Tool execution: going beyond the default response #
One limitation I ran into is that the default Spring AI response object does not include details of tool execution.
If you want to see which tools were called and how they behaved, you need to implement a custom executor. This is exactly what we need for Dokimos to test tool calling. If you are interested in this part, check my other blog and the sample code. Go to the class ChatService and the method chatRAGTools.
When implementing observability, using monitoring tools is much easier. You do not need to modify code; you implement OpenTelemetry, configure the tool’s observability, and push telemetry data to a service like Langfuse.
Langfuse as the bridge to evaluations #
Once your observability data is complete, Langfuse becomes much more than a tracing tool.
You can: • Inspect prompts, inputs, and outputs • Connect them into meaningful traces • Use them as the basis for evaluations
Langfuse also allows you to extract datasets from runtime observations. This is especially powerful because it turns real usage into evaluation material.
In the screenshots below, you can see the trace for a single call to order a bottle of a specific whisky. I passed a credit card with the number.

Langfuse showing the content for a guardrail to strip credit card information.
The following image shows the first call to an LLM. Notice the output showing the LLM’s response to calling a tool.
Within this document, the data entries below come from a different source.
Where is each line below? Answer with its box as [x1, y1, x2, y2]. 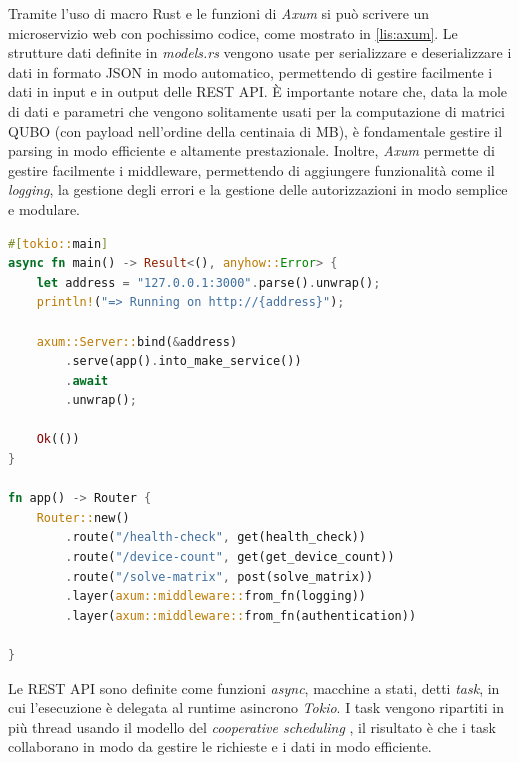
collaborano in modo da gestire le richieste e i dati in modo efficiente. [8, 736, 432, 757]
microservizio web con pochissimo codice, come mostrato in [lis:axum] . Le [8, 22, 458, 43]
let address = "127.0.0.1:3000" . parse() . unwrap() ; [36, 275, 381, 290]
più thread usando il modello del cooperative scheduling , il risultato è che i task [8, 716, 496, 737]
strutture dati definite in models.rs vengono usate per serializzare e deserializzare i [8, 42, 512, 63]
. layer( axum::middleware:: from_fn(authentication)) [65, 608, 417, 623]
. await [65, 373, 109, 388]
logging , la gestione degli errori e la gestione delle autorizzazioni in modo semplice [8, 179, 508, 200]
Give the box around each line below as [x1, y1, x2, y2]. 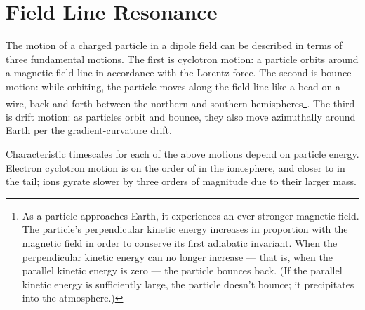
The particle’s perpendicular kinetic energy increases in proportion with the [22, 222, 348, 236]
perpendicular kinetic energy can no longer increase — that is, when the [22, 249, 333, 264]
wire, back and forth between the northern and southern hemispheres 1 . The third [6, 93, 355, 110]
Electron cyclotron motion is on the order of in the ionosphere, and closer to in [6, 160, 345, 175]
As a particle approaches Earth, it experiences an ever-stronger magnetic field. [22, 208, 359, 222]
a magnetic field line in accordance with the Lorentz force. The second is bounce [6, 65, 352, 80]
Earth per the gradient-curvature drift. [6, 123, 172, 137]
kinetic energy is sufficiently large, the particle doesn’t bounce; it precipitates [22, 276, 354, 291]

The observations for an LLM call resulting in a tool call.
In the next two screens, you see the response from the tool, a list of whisky, and the arguments used for the call.

The response from the search whisky tool, a list of matching whisky.
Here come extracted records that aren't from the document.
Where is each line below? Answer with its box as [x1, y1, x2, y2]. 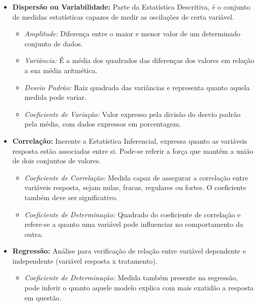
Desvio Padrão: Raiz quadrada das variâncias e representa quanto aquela [24, 82, 250, 92]
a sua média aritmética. [24, 65, 97, 75]
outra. [24, 228, 43, 239]
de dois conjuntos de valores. [12, 155, 101, 166]
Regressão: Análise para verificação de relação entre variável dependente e [12, 246, 246, 256]
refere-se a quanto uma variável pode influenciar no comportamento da [24, 219, 243, 229]
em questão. [24, 292, 62, 302]
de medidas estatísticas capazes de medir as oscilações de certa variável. [12, 11, 234, 22]

The arguments send by the llm to the tool.
The final screen for this part shows the original input, the credit card data removed, and the LLM’s final response.

Final LLM response to the users command
With Langfuse, you now have all the information to monitor your agentic application. As you can see, there is a lot to monitor. With evaluations, you can automate the monitoring.
Evaluations in practice #
In a previous blog, I wrote about using Dokimos for evaluations and integration testing:
https://jettro.dev/evals-for-spring-ai-agents-with-dokimos-e7d19464f563
That approach focuses on controlled scenarios.
Langfuse adds another dimension. It allows you to evaluate based on real interactions, using the data you collect during normal operation.
In practice, this means: • Linking prompts to inputs and outputs • Defining evaluation criteria • Reusing observed interactions as datasets
These evaluators are of type LLM-as-a-Judge. So you need a prompt and most likely some additional data. The screen shows the prompt for conciseness. This evaluator is now executed on all passing observations. The parameters are mapped from the incoming data.
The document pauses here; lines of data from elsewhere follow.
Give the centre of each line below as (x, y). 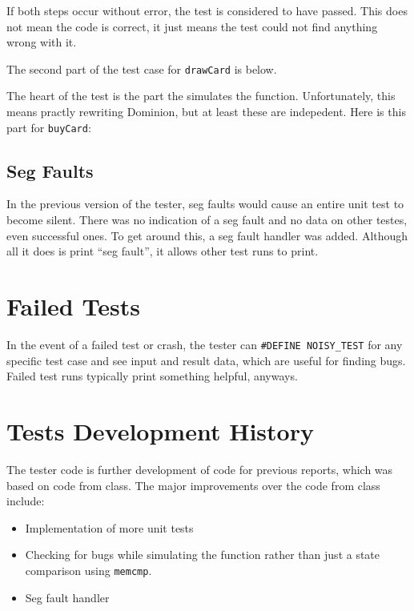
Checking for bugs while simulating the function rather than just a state (203, 555)
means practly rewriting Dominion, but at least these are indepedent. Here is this (206, 112)
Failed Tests (73, 306)
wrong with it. (42, 42)
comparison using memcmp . (88, 570)
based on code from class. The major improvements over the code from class (193, 485)
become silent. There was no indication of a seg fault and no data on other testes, (207, 220)
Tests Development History (160, 431)

Conciseness evaluator executed on all incoming matching observations.
The value for conciseness of our example question is low, 0.20. This is why the evaluator judges this answer that way.
The response far exceeds what was needed — while it confirms the order, it includes lengthy product descriptions and extraneous details instead of a brief confirmation and any necessary next steps — so it is not concise.
Together, Dokimos and Langfuse give you both controlled and real-world evaluation capabilities.
Conclusion #
Reliable AI systems are not built by prompt tuning alone.
Guardrails protect your system, observability explains what happened, and evaluations help you improve over time.
Spring AI provides the building blocks, but the real value comes from combining them correctly and making sure the right data reaches Langfuse.
Once you do that, you move from experimenting with AI to actually engineering it.